Sudahkah membaca tulisan sebelumnya tentang Menjadi Muslim Terbaik ?.
Klo belum, silahkan baca dahulu Menjadi "muslim terbaik"
Muslim yang terbaik adalah yang dapat mencapai tingkatan Ihsan (muhsin).
Seorang yang sampai pada tingkatan seolah-olah melihat Allah atau paling tidak seorang yang yakin bahwa segala perbuatannya dilihat Allah maka tentu akan terdorong melakukan perintahNya dan menjauhi laranganNya
Inilah sesungguhnya bentuk ketaqwaan kepada Allah yang menentukan tingkat/ukuran kemuliaan seorang muslim dihadapan Allah.
Sesuai firman Allah :
“Sesungguhnya yang paling mulia diantara kamu di sisi Allah ialah orang yang paling taqwa” (QS. Al-Hujurat: 13)
Tingkatan utama yakni “Seolah-olah melihat Allah” bersifat aktif artinya dengan karunia Allah kita “melakukannya”/”merasakannya” sedangkan tingkatan dibawahnya adalah “Segala perbuatan dilihat Allah” bersifat pasif.
“Seolah-olah melihat Allah”, tentu tidak boleh diartikan secara harfiah atau secara fisik atau tersurat. Namun pahami secara hakekat adalah dengan menelisik apa yang tersembunyi / tersirat, mencari makna spiritual (thariq al bathin), guna mensucikan bathin (thathhir al bathin).
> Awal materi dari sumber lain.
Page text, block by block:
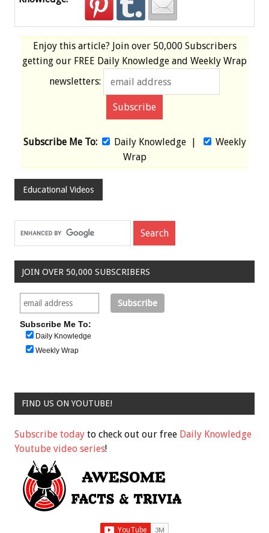
Enjoy this article? Join over 50,000 Subscribers
getting our FREE Daily Knowledge and Weekly Wrap
newsletters:
Subscribe Me To: Daily Knowledge|
Weekly
Wrap
Educational Videos
JOIN OVER 50,000 SUBSCRIBERS
Subscribe Me To:
Daily Knowledge
Weekly Wrap
FIND US ON YOUTUBE!
Subscribe today to check out our free Daily Knowledge
Youtube video series!
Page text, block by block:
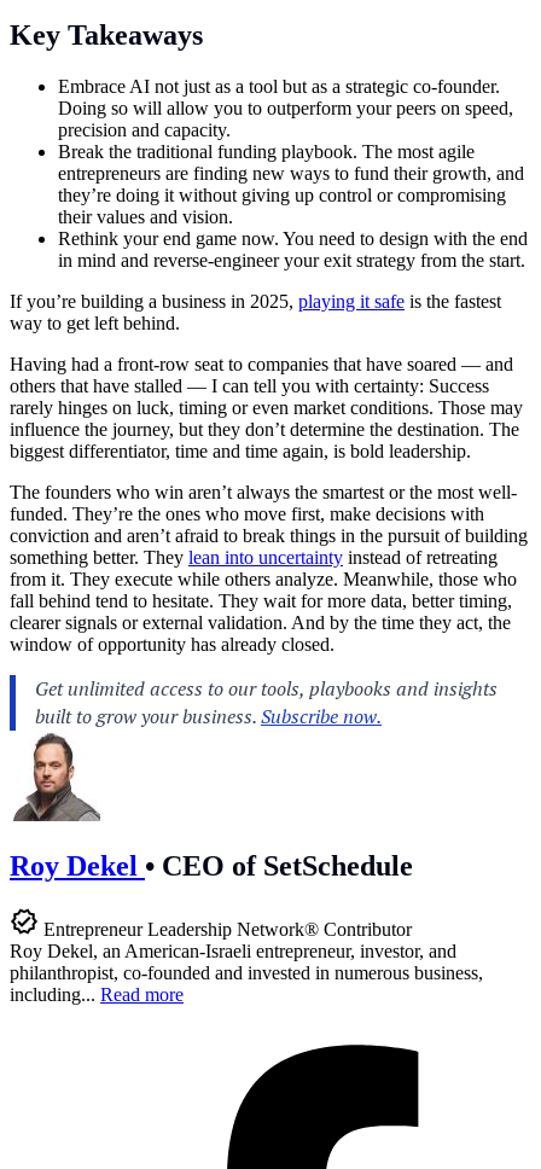
Key Takeaways
Embrace AI not just as a tool but as a strategic co-founder.
Doing so will allow you to outperform your peers on speed,
precision and capacity.
Break the traditional funding playbook. The most agile
entrepreneurs are finding new ways to fund their growth, and
they’re doing it without giving up control or compromising
their values and vision.
Rethink your end game now. You need to design with the end
in mind and reverse-engineer your exit strategy from the start.
If you’re building a business in 2025, playing it safe is the fastest
way to get left behind.
Having had a front-row seat to companies that have soared — and
others that have stalled — I can tell you with certainty: Success
rarely hinges on luck, timing or even market conditions. Those may
influence the journey, but they don’t determine the destination. The
biggest differentiator, time and time again, is bold leadership.
The founders who win aren’t always the smartest or the most well-
funded. They’re the ones who move first, make decisions with
conviction and aren’t afraid to break things in the pursuit of building
something better. They lean into uncertainty instead of retreating
from it. They execute while others analyze. Meanwhile, those who
fall behind tend to hesitate. They wait for more data, better timing,
clearer signals or external validation. And by the time they act, the
window of opportunity has already closed.
Roy Dekel • CEO of SetSchedule
Entrepreneur Leadership Network® Contributor
Roy Dekel, an American-Israeli entrepreneur, investor, and
philanthropist, co-founded and invested in numerous business,
including... Read more

Sesungguhnya manusia tidak akan mampu “melihat” Allah ketika di dunia.
Peristiwa ini diabadikan dalam surat Al A’raf (7) ayat 143 :
“Dan tatkala Musa tiba di miqat lalu berkata, ‘Tuhanku, tampakkanlah diri-Mu supaya aku bisa melihat-Mu.’ Maka Tuhan pun berkata, ‘Kamu tidak akan bisa melihat-Ku , tetapi pandang saja gunung di seberangmu, bila dia tetap di tempatnya, maka kamu akan melihat-Ku’. Maka ketika Tuhannya menampakkan cahaya-Nya ber-tajalli kepada gunung, jadilah gunung itu hancur lebur. Maka Musa tersungkur pingsan. Dan setelah siuman dia berkata, ‘Maha Suci Engkau, aku bertaubat kepada-Mu dan aku akan menjadi orang mukmin pertama’.”
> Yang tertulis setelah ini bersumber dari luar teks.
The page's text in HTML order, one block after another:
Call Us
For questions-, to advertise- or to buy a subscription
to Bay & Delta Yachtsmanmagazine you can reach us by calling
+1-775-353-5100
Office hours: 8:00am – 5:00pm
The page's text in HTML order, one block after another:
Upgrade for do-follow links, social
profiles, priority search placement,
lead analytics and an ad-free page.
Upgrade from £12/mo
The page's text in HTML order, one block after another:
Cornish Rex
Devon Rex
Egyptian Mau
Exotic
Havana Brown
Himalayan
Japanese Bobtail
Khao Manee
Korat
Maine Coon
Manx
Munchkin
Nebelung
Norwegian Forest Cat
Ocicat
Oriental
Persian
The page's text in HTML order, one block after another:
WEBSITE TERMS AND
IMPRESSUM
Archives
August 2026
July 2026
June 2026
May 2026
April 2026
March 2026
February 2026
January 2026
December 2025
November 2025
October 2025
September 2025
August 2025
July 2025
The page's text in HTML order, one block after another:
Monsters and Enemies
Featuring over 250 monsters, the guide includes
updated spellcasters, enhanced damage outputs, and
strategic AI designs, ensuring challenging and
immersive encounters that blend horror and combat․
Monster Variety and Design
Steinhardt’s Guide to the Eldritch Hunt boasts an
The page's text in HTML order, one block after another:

Kisah ini tercantum juga dalam kitab Qishashul Anbiya’ karangan Ibnu Katsir yang mencoba menjelaskan bahwa Nabi Musa a.s. adalah Kalimullah, orang yang mampu berbicara langsung dengan Allah. Namun dia hanya mendengar suara Allah dari balik hijab. Ketika dia meminta hijab itu disingkapkan, Allah tidak menuruti, tetapi Ia memberikan pelajaran telak kepada hamba-Nya sehingga pingsan dan sadar kelemahan diri. Manusia memang tidak akan sanggup melihat Allah. Jangankan cahaya Allah, memandang matahari pun mata manusia akan terbakar.
Tetapi kelak di akhirat, melihat Allah merupakan puncak kenikmatan ahli surga. Lebih mulia dari kenikmatan istana, kebun, buah-buahan, dan bidadari surgawi.
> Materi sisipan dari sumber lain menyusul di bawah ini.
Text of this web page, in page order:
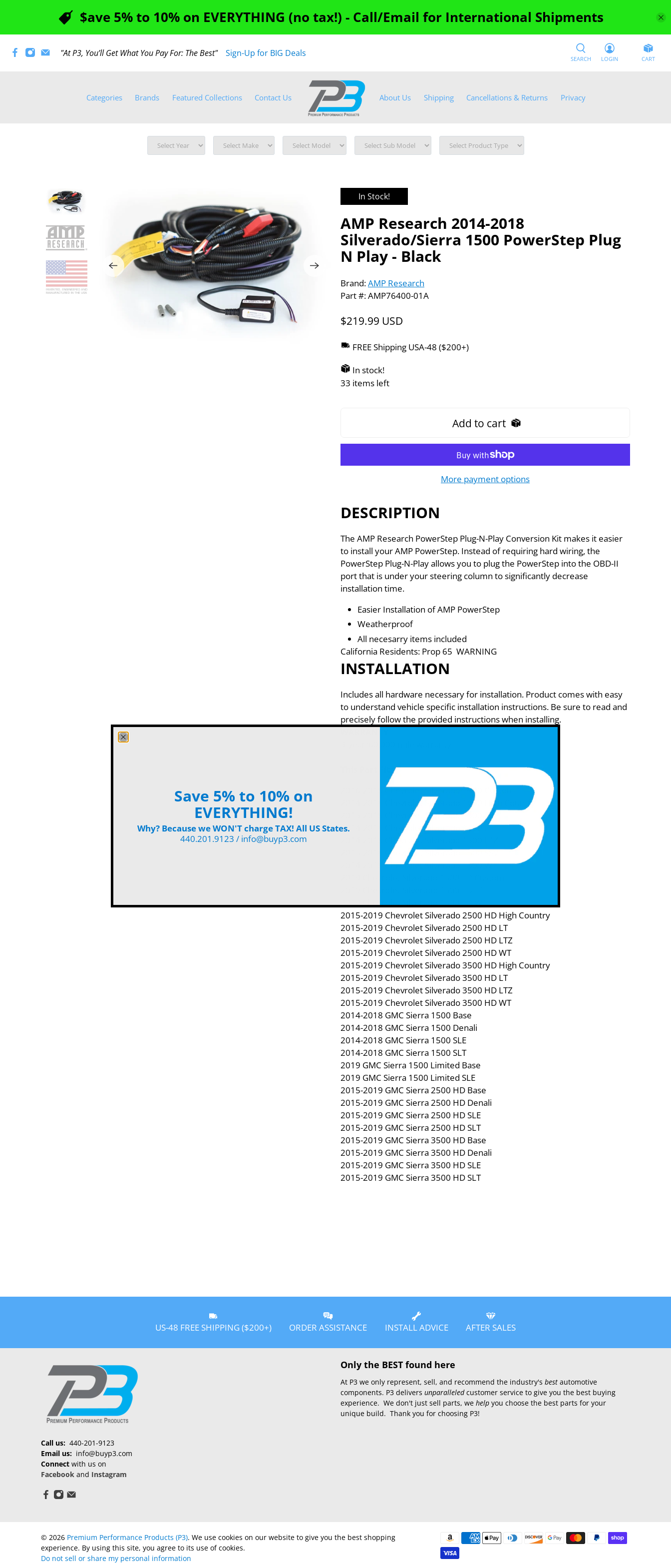
$ave 5% to 10% on EVERYTHING (no tax!) - Call/Email for International Shipments
"At P3, You’ll Get What You Pay For: The Best"Sign-Up for BIG Deals
SEARCH LOGIN CART
Categories Brands Featured Collections Contact Us About Us Shipping Cancellations & Returns Privacy
In Stock!
AMP Research 2014-2018
Silverado/Sierra 1500 PowerStep Plug
N Play - Black
Brand:AMP Research
Part #: AMP76400-01A
$219.99 USD
FREE Shipping USA-48 ($200+)
In stock!
33 items left
Add to cart
More payment options
DESCRIPTION
The AMP Research PowerStep Plug-N-Play Conversion Kit makes it easier
to install your AMP PowerStep. Instead of requiring hard wiring, the
PowerStep Plug-N-Play allows you to plug the PowerStep into the OBD-II
port that is under your steering column to significantly decrease
installation time.
Easier Installation of AMP PowerStep
Weatherproof
All necesarry items included
California Residents: Prop 65 WARNING
INSTALLATION
Includes all hardware necessary for installation. Product comes with easy
to understand vehicle specific installation instructions. Be sure to read and
precisely follow the provided instructions when installing.
This Part Fits:
2016-2018 Chevrolet Silverado 1500 Custom
2014-2018 Chevrolet Silverado 1500 High Country
2015-2018 Chevrolet Silverado 1500 LS
2014-2018 Chevrolet Silverado 1500 LT
2014-2018 Chevrolet Silverado 1500 LTZ
2015-2018 Chevrolet Silverado 1500 SSV
2014-2018 Chevrolet Silverado 1500 WT
2019 Chevrolet Silverado 1500 LD WT
2015-2019 Chevrolet Silverado 2500 HD High Country
2015-2019 Chevrolet Silverado 2500 HD LT
2015-2019 Chevrolet Silverado 2500 HD LTZ
2015-2019 Chevrolet Silverado 2500 HD WT
2015-2019 Chevrolet Silverado 3500 HD High Country
2015-2019 Chevrolet Silverado 3500 HD LT
2015-2019 Chevrolet Silverado 3500 HD LTZ
2015-2019 Chevrolet Silverado 3500 HD WT
2014-2018 GMC Sierra 1500 Base
2014-2018 GMC Sierra 1500 Denali
2014-2018 GMC Sierra 1500 SLE
2014-2018 GMC Sierra 1500 SLT
2019 GMC Sierra 1500 Limited Base
2019 GMC Sierra 1500 Limited SLE
2015-2019 GMC Sierra 2500 HD Base
2015-2019 GMC Sierra 2500 HD Denali
2015-2019 GMC Sierra 2500 HD SLE
2015-2019 GMC Sierra 2500 HD SLT
2015-2019 GMC Sierra 3500 HD Base
2015-2019 GMC Sierra 3500 HD Denali
2015-2019 GMC Sierra 3500 HD SLE
2015-2019 GMC Sierra 3500 HD SLT
US-48 FREE SHIPPING ($200+) ORDER ASSISTANCE INSTALL ADVICE AFTER SALES
Call us: 440-201-9123
Email us: info@buyp3.com
Connect with us on
Facebook and Instagram
Only the BEST found here
At P3 we only represent, sell, and recommend the industry's best automotive
components. P3 delivers unparalleledcustomer service to give you the best buying
experience. We don't just sell parts, we help you choose the best parts for your
unique build. Thank you for choosing P3!
© 2026 Premium Performance Products (P3). We use cookies on our website to give you the best shopping
experience. By using this site, you agree to its use of cookies.
Do not sell or share my personal information
Save 5% to 10% on
EVERYTHING!
Why? Because we WON'T charge TAX! All US States.
440.201.9123 / info@buyp3.com

Ketika para sahabat bertanya :
“Ya Rasulullah, akankah kita kelak bisa memandang Allah?” Beliau menjawab, “Kalian akan memandang-Nya sebagaimana kalian memandang bulan purnama raya. Dan setelah itu para ahli surga tidak mau lagi memalingkan wajah mereka dari memandang Allah.”
Subhanallah.
Sebagian umat muslim memahami ihsan itu khususnya pada ketika ibadah saja, seperti ketika sholat.
Maka setiap melakukan ibadah khususnya pada waktu sholat, bila tidak disertai perasaan, “seperti sungguh-sungguh” melihat Tuhan, maka ibadah itu tidak tergolong dalam katagori ibadah yang ihsan (baik).
Allah SWT. berfirman :
“Sesungguhnya sembahyang (Sholat) itu memang berat kecuali bagi mereka yang khusyu yaitu mereka yang yakin akan berjumpa dengan Tuhan mereka, dan sesungguhnya mereka akan kembali kepadaNya” (QS. Al-Baqarah 2 : 45).
Sebagian umat muslim lainnya memahami ihsan ibaratnya “melihat” dengan “mata hati”.
Sebagian umat muslim lainnya memahami ihsan ibaratnya “merasakan” “kedekatannya” dengan Allah disetiap saat kehidupan.
Sungguh Allah itu dekat, sesuai dengan firman Allah yang artinya :
“Dan Kami lebih dekat kepadanya dari pada kamu. Tetapi kamu tidak melihat” (QS Al-Waqi’ah: 85).
“Dan Kami lebih dekat kepadanya daripada urat lehernya.” (QS. Qaaf: 16)
"Dan apabila hamba-hamba-Ku bertanya kepadamu tentang “Aku” maka (jawablah) bahwasanya Aku adalah dekat. Aku mengabulkan permohonan orang yang berdo’a apabila berdo’a kepada-Ku, maka hendaklah mereka itu memenuhi (segala perintah-Ku) dan hendaklah mereka itu beriman kepada-Ku, agar mereka selalu berada dalam kebenaran" ( Al Baqarah: 186).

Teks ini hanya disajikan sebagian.